— Source data —
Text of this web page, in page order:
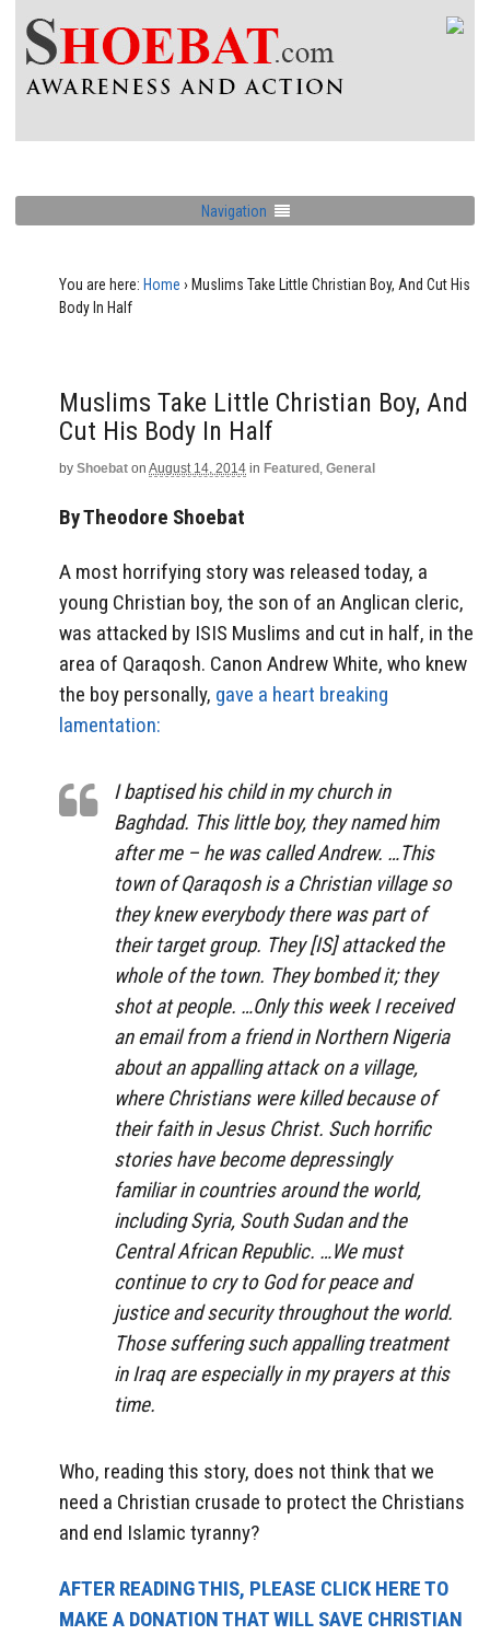
Navigation
You are here: Home › Muslims Take Little Christian Boy, And Cut His
Body In Half
Muslims Take Little Christian Boy, And
Cut His Body In Half
by Shoebat on August 14, 2014 in Featured , General
By Theodore Shoebat
A most horrifying story was released today, a
young Christian boy, the son of an Anglican cleric,
was attacked by ISIS Muslims and cut in half, in the
area of Qaraqosh. Canon Andrew White, who knew
the boy personally, gave a heart breaking
lamentation:
I baptised his child in my church in
Baghdad. This little boy, they named him
after me – he was called Andrew. …This
town of Qaraqosh is a Christian village so
they knew everybody there was part of
their target group. They [IS] attacked the
whole of the town. They bombed it; they
shot at people. …Only this week I received
an email from a friend in Northern Nigeria
about an appalling attack on a village,
where Christians were killed because of
their faith in Jesus Christ. Such horrific
stories have become depressingly
familiar in countries around the world,
including Syria, South Sudan and the
Central African Republic. …We must
continue to cry to God for peace and
justice and security throughout the world.
Those suffering such appalling treatment
in Iraq are especially in my prayers at this
time.
Who, reading this story, does not think that we
need a Christian crusade to protect the Christians
and end Islamic tyranny?
AFTER READING THIS, PLEASE CLICK HERE TO
MAKE A DONATION THAT WILL SAVE CHRISTIAN
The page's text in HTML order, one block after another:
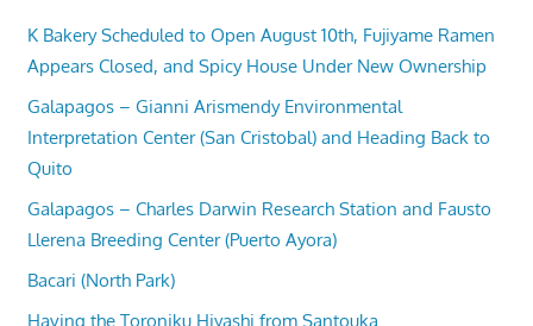
K Bakery Scheduled to Open August 10th, Fujiyame Ramen
Appears Closed, and Spicy House Under New Ownership
Galapagos – Gianni Arismendy Environmental
Interpretation Center (San Cristobal) and Heading Back to
Quito
Galapagos – Charles Darwin Research Station and Fausto
Llerena Breeding Center (Puerto Ayora)
Bacari (North Park)
Having the Toroniku Hiyashi from Santouka
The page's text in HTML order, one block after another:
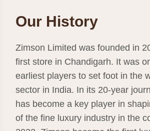
Our History
Zimson Limited was founded in
first store in Chandigarh. It was
earliest players to set foot in the
sector in India. In its 20-year
has become a key player in
of the fine luxury industry in the
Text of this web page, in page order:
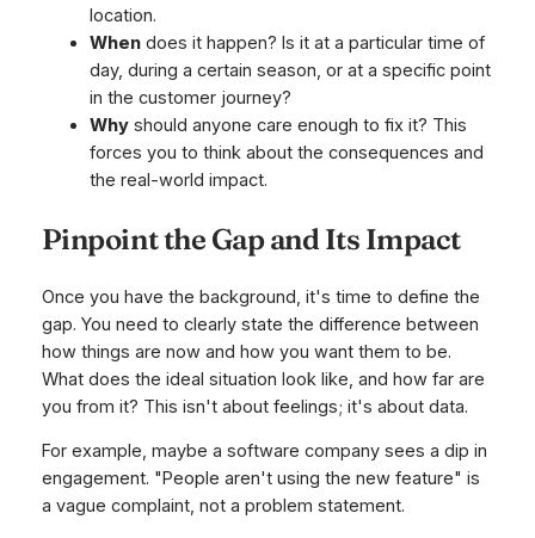
location.
Whendoes it happen? Is it at a particular time of
day, during a certain season, or at a specific point
in the customer journey?
Whyshould anyone care enough to fix it? This
forces you to think about the consequences and
the real-world impact.
Pinpoint the Gap and Its Impact
Once you have the background, it's time to define the
gap. You need to clearly state the difference between
how things are now and how you want them to be.
What does the ideal situation look like, and how far are
you from it? This isn't about feelings; it's about data.
For example, maybe a software company sees a dip in
engagement. "People aren't using the new feature" is
a vague complaint, not a problem statement.
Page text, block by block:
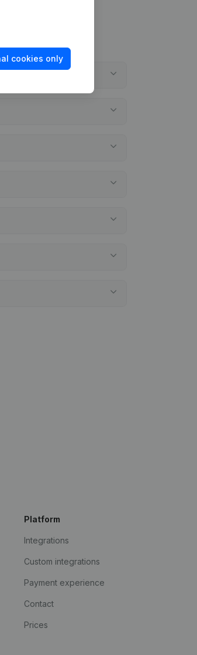
cookies only
Platform
Integrations
Custom integrations
Payment experience
Contact
Prices
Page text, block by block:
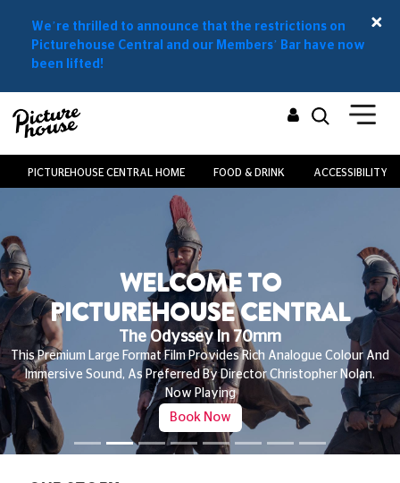
We’re thrilled to announce that the restrictions on
Picturehouse Central and our Members’ Bar have now
been lifted!
PICTUREHOUSE CENTRAL HOME FOOD & DRINK ACCESSIBILITY
WELCOME TO
PICTUREHOUSE CENTRAL
The Odyssey In 70mm
This Premium Large Format Film Provides Rich Analogue Colour And
Immersive Sound, As Preferred By Director Christopher Nolan.
Now Playing
Book Now
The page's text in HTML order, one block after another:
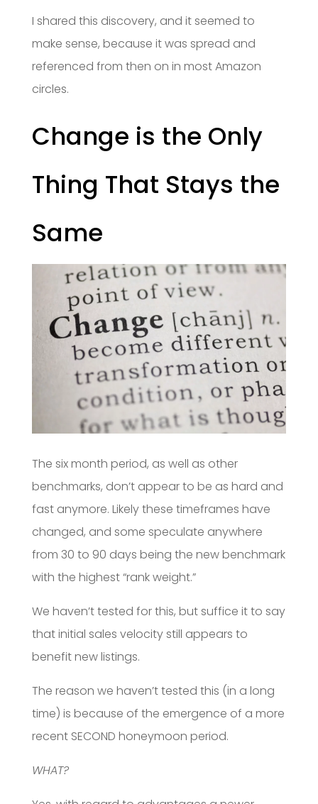
I shared this discovery, and it seemed to
make sense, because it was spread and
referenced from then on in most Amazon
circles.
Change is the Only
Thing That Stays the
Same
The six month period, as well as other
benchmarks, don’t appear to be as hard and
fast anymore. Likely these timeframes have
changed, and some speculate anywhere
from 30 to 90 days being the new benchmark
with the highest “rank weight.”
We haven’t tested for this, but suffice it to say
that initial sales velocity still appears to
benefit new listings.
The reason we haven’t tested this (in a long
time) is because of the emergence of a more
recent SECOND honeymoon period.
WHAT?
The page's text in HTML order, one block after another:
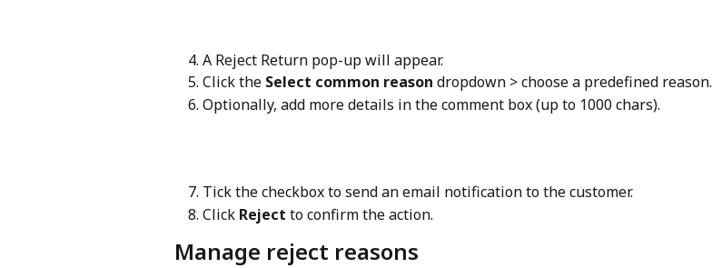
A Reject Return pop-up will appear.
Click the Select common reason dropdown > choose a predefined reason.
Optionally, add more details in the comment box (up to 1000 chars).
Tick the checkbox to send an email notification to the customer.
Click Reject to confirm the action.
Manage reject reasons
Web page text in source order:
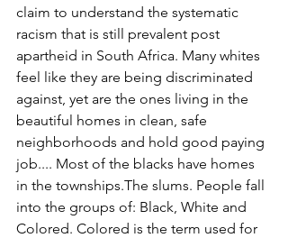
claim to understand the systematic
racism that is still prevalent post
apartheid in South Africa. Many whites
feel like they are being discriminated
against, yet are the ones living in the
beautiful homes in clean, safe
neighborhoods and hold good paying
job.... Most of the blacks have homes
in the townships.The slums. People fall
into the groups of: Black, White and
Colored. Colored is the term used for
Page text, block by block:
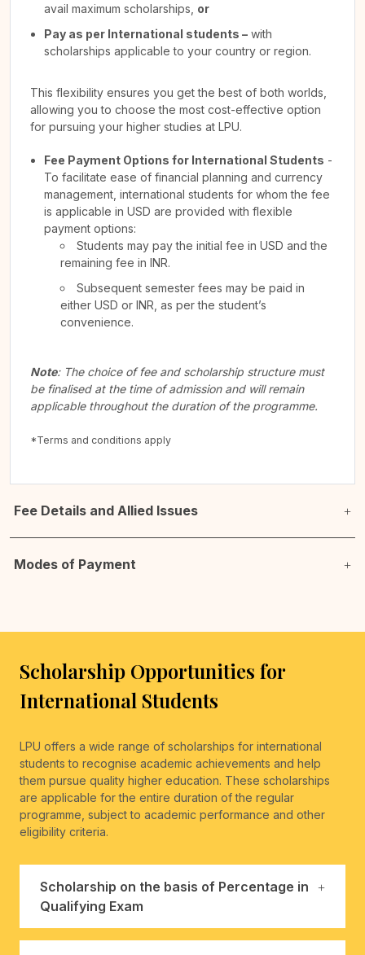
avail maximum scholarships, or
Pay as per International students – with
scholarships applicable to your country or region.
This flexibility ensures you get the best of both worlds,
allowing you to choose the most cost-effective option
for pursuing your higher studies at LPU.
Fee Payment Options for International Students -
To facilitate ease of financial planning and currency
management, international students for whom the fee
is applicable in USD are provided with flexible
payment options:
Students may pay the initial fee in USD and the
remaining fee in INR.
Subsequent semester fees may be paid in
either USD or INR, as per the student’s
convenience.
Note: The choice of fee and scholarship structure must
be finalised at the time of admission and will remain
applicable throughout the duration of the programme.
*Terms and conditions apply
Fee Details and Allied Issues
Modes of Payment
Scholarship Opportunities for
International Students
LPU offers a wide range of scholarships for international
students to recognise academic achievements and help
them pursue quality higher education. These scholarships
are applicable for the entire duration of the regular
programme, subject to academic performance and other
eligibility criteria.
Scholarship on the basis of Percentage in
Qualifying Exam
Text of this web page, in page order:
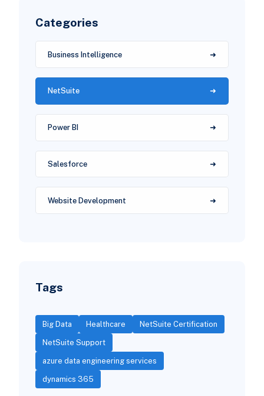
Categories
Business Intelligence
NetSuite
Power BI
Salesforce
Website Development
Tags
Big Data Healthcare NetSuite Certification
NetSuite Support
azure data engineering services
dynamics 365
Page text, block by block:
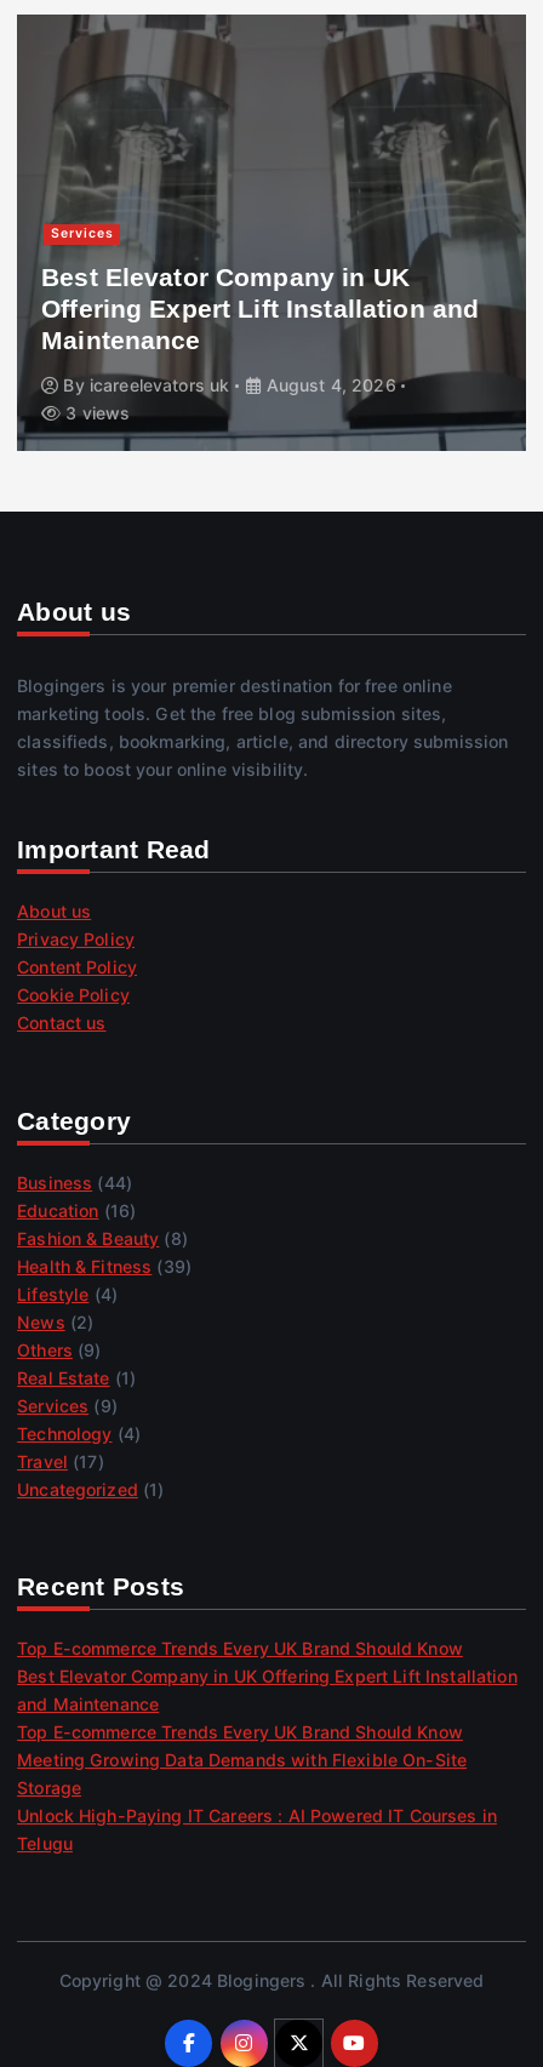
Services
Best Elevator Company in UK
Offering Expert Lift Installation and
Maintenance
By icareelevators uk
August 4, 2026
3 views
About us
Blogingers is your premier destination for free online
marketing tools. Get the free blog submission sites,
classifieds, bookmarking, article, and directory submission
sites to boost your online visibility.
Important Read
About us
Privacy Policy
Content Policy
Cookie Policy
Contact us
Category
Business (44)
Education (16)
Fashion & Beauty (8)
Health & Fitness (39)
Lifestyle (4)
News (2)
Others (9)
Real Estate (1)
Services (9)
Technology (4)
Travel (17)
Uncategorized (1)
Recent Posts
Top E-commerce Trends Every UK Brand Should Know
Best Elevator Company in UK Offering Expert Lift Installation
and Maintenance
Top E-commerce Trends Every UK Brand Should Know
Meeting Growing Data Demands with Flexible On-Site
Storage
Unlock High-Paying IT Careers : AI Powered IT Courses in
Telugu
Copyright @ 2024 Blogingers . All Rights Reserved
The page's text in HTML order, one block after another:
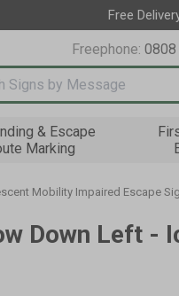
Free
Freephone:
box
& Escape
Marking
Mobility Impaired Escape
Down Left -
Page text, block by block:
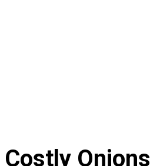
Costly Onions
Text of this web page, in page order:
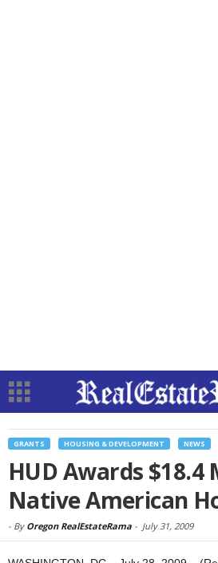
GRANTS HOUSING & DEVELOPMENT NEWS
HUD Awards
Native American
- By Oregon RealEstateRama - July 31, 2009

— Description of the task —
In the lines above, find the word "because" and copy every line it occurs in.

— Exercise result —
where Christians were killed because of
make sense, because it was spread and
time) is because of the emergence of a more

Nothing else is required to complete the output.